The BNP Economics Policy

The BNP’s Larry Nunn is probably better equipped to articulately explain the BNP’s economics policy (which I understand involves reintroducing full reserve banking and dumping the fractional reserve banking we are now saddled with) than Nick Griffin ever will be. I doubt we’ll be seeing Larry on the telly for precisely that reason. Some elements of banking simply aren’t discussed in the media; not in print, not on air. It’s at least arguable that the whole point of having a prominent BNP figure on a national tv show and then not letting him get a word in about actual BNP policies was to stop him drawing any attention to the existing banking system. It’s a taboo subject. In the media you’ll see nothing but the very briefest of mentions of money being created by banks. If that idea ever got out and became more widely understood I suspect it would mean the end of law and order as we’ve known it. Now I’m familiar with the subject I’d have to say rightly so.
Don’t expect to be seeing The Bill Kruse Show anytime soon either!

BB

In The Forest – Economics

The Keynes School of economic thinking, Adam Smith, the Austrian School… all these are what I call “In the forest” economics. We’re here in this forest, so we have to reorder things in our best interest.

I say, no we don’t. We shouldn’t even be considering that at all.

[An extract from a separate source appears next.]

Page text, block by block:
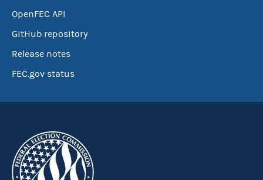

We don’t because this would be like hens in a battery farm trying to reorder things so that the battery farm worked in favour of them, not the farmers. It’s like trying to accept something wholly artificial, contrived, designed specifically to serve the needs of those who built it, as somehow being the natural environment for those imprisoned within it. Just tweak it this or that way, they say, and it’ll be ok. More taxes, less taxes. Different taxes. Occasional taxes. Part-time taxes. Tax reliefs. That’ll fix it, say these economics schools, from deep in the forest. Then it’ll work.

I say that’s nonsense. The system wasn’t designed to work in favour of the people in it, but in favour of the people who run it. We suffer an imposed culture and an imposed econom model. They aren’t ours. They didn’t naturally develop here. They were imposed.

The basic societal model is Roman. We first saw it here when – surprise! – the Romans conquered us. We first saw the national currency then too. This was introduced so we could be taxed. It facilitates trade, true, but over and above, handled right it enriches any party having control over the money supply. That used to be the Romans, now it’s the banks.

Effectively, then, we’re now conquered by the banks, who have lately (in historical terms) resurrected the old Roman economic model. Internationally, too, not just here. It doesn’t matter how you tweak and twiddle this arrangement, adding or subtracting this or that tax. The ultimate beneficiaries are still the banks. No matter what we do, we cannot amend the existing system so it works in our favour. We need “out of the forest” economics, then. This isn’t our forest, this isn’t our system. If we’re going to develop something that works in our favour, in favour of we who live in it, we’re going to need to get out of this one completely.